L’Europa deve saper finanziare l’innovazione con un budget adeguato al ruolo di guida anticipatrice dei cambiamenti tecnologici annunciati dai progressi della robotica, dell’intelligenza artificiale, della cultura digitale, pronta a essere guida della quarta Rivoluzione Industriale.

L’Europa che si proietta nel mondo deve volgere lo sguardo all’Africa, con cui serve stringere un patto per il futuro. Solo assumendo un destino comune, sostenendo il suo sviluppo in modo ambizioso e non difensivo, con investimenti, partenariati universitari, alte scuole di formazione, sarà possibile debellare la povertà, con la povertà il triste mercimonio della migrazione ed elevare la cultura delle popolazioni indigene, liberandole da inique e iniziazioni quali la infibulazione.

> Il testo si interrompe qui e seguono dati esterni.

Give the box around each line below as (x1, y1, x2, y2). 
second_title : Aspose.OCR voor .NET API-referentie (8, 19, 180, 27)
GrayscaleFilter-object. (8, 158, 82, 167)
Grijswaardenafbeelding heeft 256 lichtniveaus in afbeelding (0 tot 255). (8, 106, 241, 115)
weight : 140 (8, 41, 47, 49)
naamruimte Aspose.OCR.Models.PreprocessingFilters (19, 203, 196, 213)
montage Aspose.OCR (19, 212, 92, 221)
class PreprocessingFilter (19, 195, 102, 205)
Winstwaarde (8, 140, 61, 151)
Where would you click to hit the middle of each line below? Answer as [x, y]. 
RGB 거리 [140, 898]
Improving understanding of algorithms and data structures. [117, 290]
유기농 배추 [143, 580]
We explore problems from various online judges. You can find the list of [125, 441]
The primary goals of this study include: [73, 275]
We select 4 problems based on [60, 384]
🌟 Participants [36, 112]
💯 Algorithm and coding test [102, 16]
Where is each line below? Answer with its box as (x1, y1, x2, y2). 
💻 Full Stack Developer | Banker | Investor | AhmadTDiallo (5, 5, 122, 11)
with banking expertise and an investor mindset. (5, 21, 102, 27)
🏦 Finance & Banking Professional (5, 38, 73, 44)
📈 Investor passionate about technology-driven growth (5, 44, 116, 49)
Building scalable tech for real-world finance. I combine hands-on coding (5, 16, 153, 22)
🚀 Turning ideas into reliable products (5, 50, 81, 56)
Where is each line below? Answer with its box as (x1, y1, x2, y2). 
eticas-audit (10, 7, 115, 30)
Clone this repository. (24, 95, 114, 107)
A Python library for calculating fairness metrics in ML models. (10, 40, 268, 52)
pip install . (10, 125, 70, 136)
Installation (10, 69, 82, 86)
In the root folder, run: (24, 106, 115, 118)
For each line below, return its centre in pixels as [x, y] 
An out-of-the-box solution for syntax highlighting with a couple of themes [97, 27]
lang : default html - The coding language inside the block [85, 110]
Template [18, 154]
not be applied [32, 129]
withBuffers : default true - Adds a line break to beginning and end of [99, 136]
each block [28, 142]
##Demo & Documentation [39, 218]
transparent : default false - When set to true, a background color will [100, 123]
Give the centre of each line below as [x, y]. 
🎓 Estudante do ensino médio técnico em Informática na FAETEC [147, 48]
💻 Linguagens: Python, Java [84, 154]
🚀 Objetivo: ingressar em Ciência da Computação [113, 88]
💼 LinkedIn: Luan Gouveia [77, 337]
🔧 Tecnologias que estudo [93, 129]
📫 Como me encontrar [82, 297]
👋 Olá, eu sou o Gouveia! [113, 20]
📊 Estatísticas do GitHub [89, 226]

Dunque sicurezza, progresso, prosperità nella Libertà e nella Giustizia. Occorre costruire su tali pilastri il nuovo Sistema di Rapporti. Sarebbe una negazione di tali valori lasciare che i nazionalisti, in mancanza di soluzioni, si facciano vessillo dell’ira dei popoli. Non è più tempo di sonnambulismo, di un’Europa flaccida e imbelle. Non è più tempo di rimanere nella routine e nell’incantesimo. La nuova Europa esige azione. Ovunque i cittadini chiedono di partecipare al cambiamento. Con i rappresentanti delle Istituzioni europee e degli Stati, va dunque auspicata una Conferenza per proporre i cambiamenti necessari al progetto politico, fosse anche quello della revisione dei Trattati. La Conferenza dovrebbe definire un percorso per l’UE e tradurre il pensiero in azioni concrete. In norme e regolamenti. Ci saranno divergenze, disaccordi, diversità di interessi e di visioni. Ma è da privilegiare un’Europa che cammini con la Storia invece che ostacolarla chiudendo porti e rinchiudendosi nelle proprie case chiuse. In una Europa aperta, ogni popolo potrà riprendere il controllo del proprio destino. La miserevole vicenda della Brexit rimarrà una lezione per tutti. Eppure da tante insidie si potrà uscire, se si darà senso alle prossime elezioni. Sta nelle nostre menti l’Europa che vogliamo e sta nelle nostre mani decidere se essa e i valori di cui è stata portatrice debba essere non un accidente della Storia, ma la fucina di idee e di creazioni. È la scelta necessaria per tracciare, in una unità di intenti e di forme, il cammino di un rinovellato Continente europeo, convinti che la voce della ragione non potrà prevalere sul grido irrazionale e barricadiero, ma convinti anche che l’autentica morale politica consista nella resistenza al fascino delle grandi manifestazioni e delle grandi parate, da cui prende linfa l’immorale moralismo dell’avventura. Convinti che l’autentica morale politica non è la difesa ad oltranza degli interessi di pochi, non è l’ottusa visione dell’andare avanti rifiutando con sdegno ogni compromesso, ma è la ricerca del compromesso stesso. Nell’interesse di ciascuno.